Native Sun News: Winona LaDuke turns attention to the military

The following story was written and reported by Talli Nauman, Native Sun News Health & Environment Editor. All content © Native Sun News.


Anishinaabe author, economist and activist Winona LaDuke from White Earth, Minn., presents her book “The Militarization of Indian Country” at Prairie Edge in Rapid City Aug. 13. COURTESY/CHRISTIANE TOLMAN-LOESCH

Author wants Native America to check military’s impact
By Talli Nauman
Native Sun News
Health & Environment Editor

RAPID CITY — Winona LaDuke, an Anishinaabe from White Earth, Minn., is a longtime activist and author of books for the cause of indigenous environmental justice. Why then is she releasing a book about the military?

She answered that question in-depth during a presentation and signing of “The Militarization of Indian Country,” held at Prairie Edge Trading Co. & Galleries in Rapid City on Aug. 13.

“Native American militarization is not particularly an issue to discuss: It’s something we don’t talk about,” LaDuke said. “The environmental community doesn’t address the military issue.”

But, she added, “If we do not recognize the broader implications of militarization in our Native communities, we miss something significant in terms of land and our psychology.”

Written with the editorial assistance of Sean Cruz, the book could be a spark igniting awareness of a need for leaders to return to the traditional warrior mentality of the Ogichidaag, who is more a philosopher of peace than a chief of war.

“The practice of the peace chief is the practice of a healer,” says Comanche and Kiowa professor Cornel Pewewardy, director of Indigenous Nations Studies at Portland State University and a native of Fort Sill, where the story begins.

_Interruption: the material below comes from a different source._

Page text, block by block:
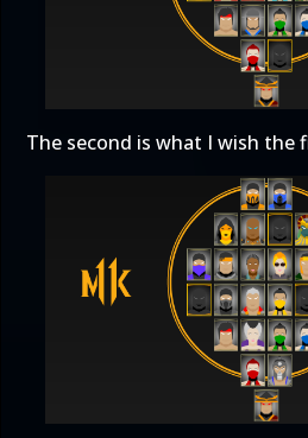
The second is what I wish the

“The work of a contemporary warrior is to take the responsibility to be self-actualized,” he says in the book’s foreword. But for such a transition, the current state of affairs and its history must first be acknowledged, as it is in the 70-some pages comprising “The Militarization of Indian Country.”

LaDuke reflects on the scope of Native peoples’ past and present relationship with the military – discussing economic, ecological and emotional impacts.

She then examines the potential for a transformation from a military economy to a community-centered model that “values our Native cultures and traditions and honors our Mother Earth,” as she puts it.

“I sincerely hope that this book will be read widely … and that the ideas of the warrior philosopher addressed herein will be appropriated by all human beings,” Pewewardy says of it.

LaDuke traveled to Fort Sill, a U.S. Army post near Lawton, Okla., to crack the writer’s block that stymied her at the outset of this, her fifth book.

Like many of the Indian reservations and tribal headquarters named after forts today, Fort Sill is essentially an 1880s concentration camp for Native American survivors of starvation tactics the military enforced against them in the war to gain the lands forming the United States.

The visit worked. Not long afterward, she wrote: “Since the first European colonizers arrived, the military has been a blunt instrument of genocide, carrying out policies of removal and extermination against native peoples.

“Following the Indian Wars, we experienced the forced assimilation of boarding schools, which were founded by an army colonel, Richard Pratt, and which left a history of transformative loss of language and culture.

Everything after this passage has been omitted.